__What you will do__. Images are to be dropped, and the rest of the data reproduced exactly.

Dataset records

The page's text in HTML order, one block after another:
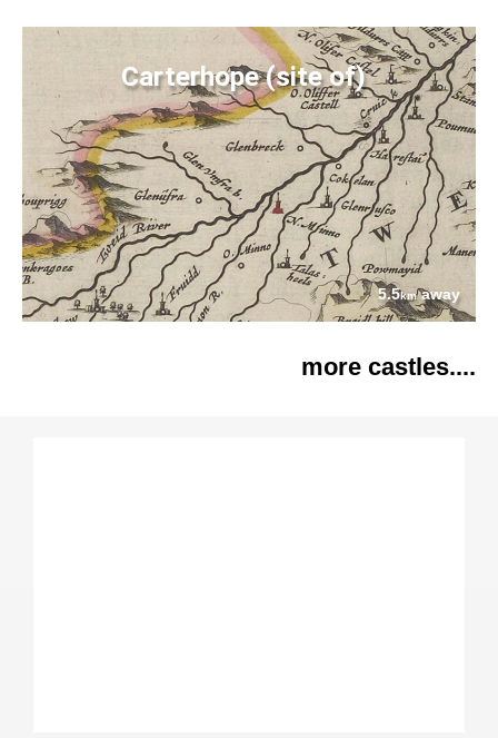
Carterhope (site of)
5.5kmaway
more castles....
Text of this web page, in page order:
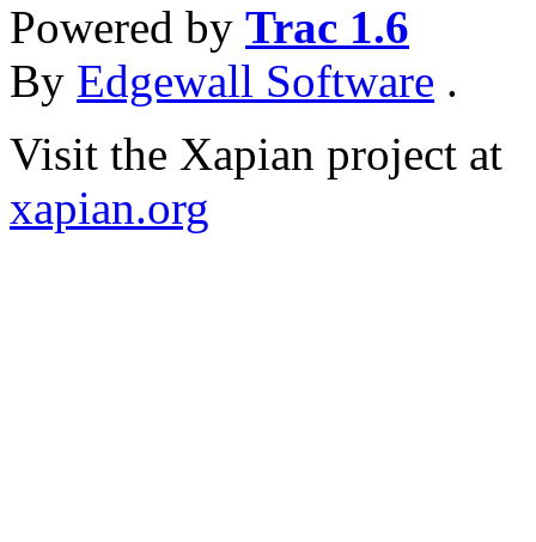
Powered by Trac 1.6
By Edgewall Software .
Visit the Xapian project at
xapian.org
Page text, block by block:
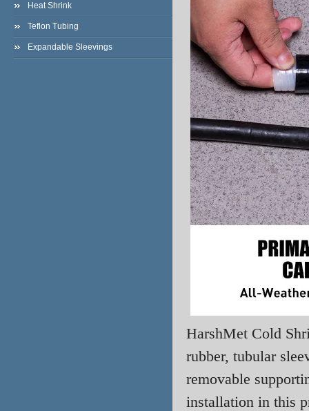
Heat Shrink
Teflon Tubing
Expandable Sleevings
HarshMet Cold
rubber, tubular
removable
installation in this
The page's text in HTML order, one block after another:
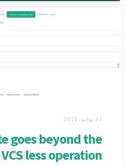
31 يوليو، 2019
goes beyond the
less operation
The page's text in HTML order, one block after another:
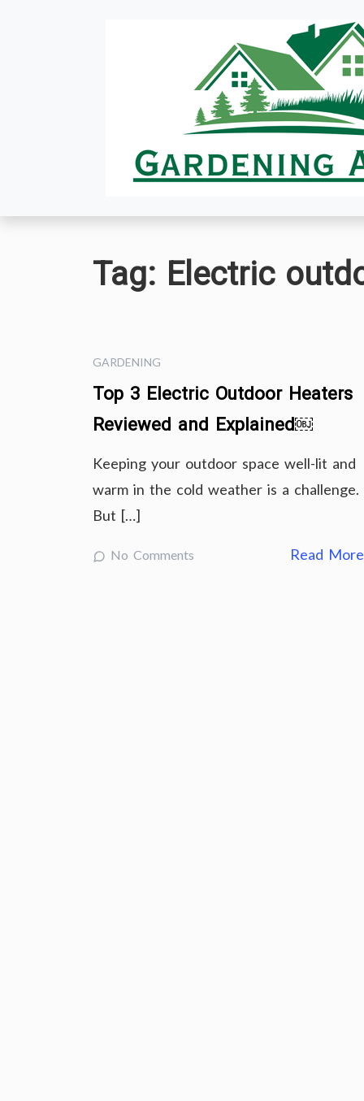
Tag: Electric
GARDENING
Top 3 Electric Outdoor Heaters
Reviewed and Explained￼
Keeping your outdoor space well-lit and
warm in the cold weather is a challenge.
But […]
No Comments Read
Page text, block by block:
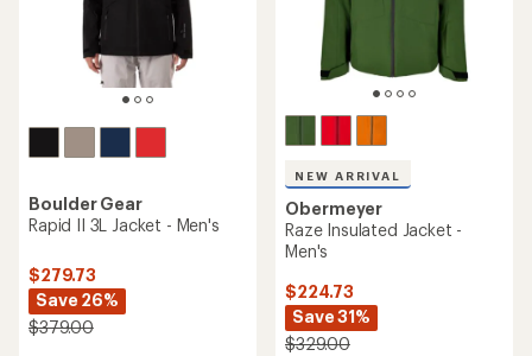
Boulder Gear
Rapid II 3L Jacket - Men's
$279.73
Save 26%
$379.00
NEW ARRIVAL
Obermeyer
Raze Insulated Jacket -
Men's
$224.73
Save 31%
$329.00
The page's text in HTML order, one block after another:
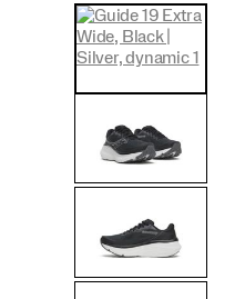
<p>Engineered
for
maximum
and
Guide
19
everyday
comfort
a
https://
19-
extra-
Images
Alternate
Views
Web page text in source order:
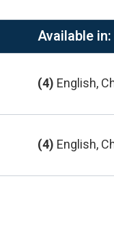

__Answer__.
The page's text in HTML order, one block after another:
Carterhope (site of)
5.5kmaway
more castles....
Text of this web page, in page order:
Powered by Trac 1.6
By Edgewall Software .
Visit the Xapian project at
xapian.org
Page text, block by block:
Heat Shrink
Teflon Tubing
Expandable Sleevings
HarshMet Cold
rubber, tubular
removable
installation in this
The page's text in HTML order, one block after another:
31 يوليو، 2019
goes beyond the
less operation
The page's text in HTML order, one block after another:
Tag: Electric
GARDENING
Top 3 Electric Outdoor Heaters
Reviewed and Explained
Keeping your outdoor space well-lit and
warm in the cold weather is a challenge.
But […]
No Comments Read
Page text, block by block:
Boulder Gear
Rapid II 3L Jacket - Men's
$279.73
Save 26%
$379.00
NEW ARRIVAL
Obermeyer
Raze Insulated Jacket -
Men's
$224.73
Save 31%
$329.00
The page's text in HTML order, one block after another:
<p>Engineered
for
maximum
and
Guide
19
everyday
comfort
a
https://
19-
extra-
Images
Alternate
Views
Web page text in source order:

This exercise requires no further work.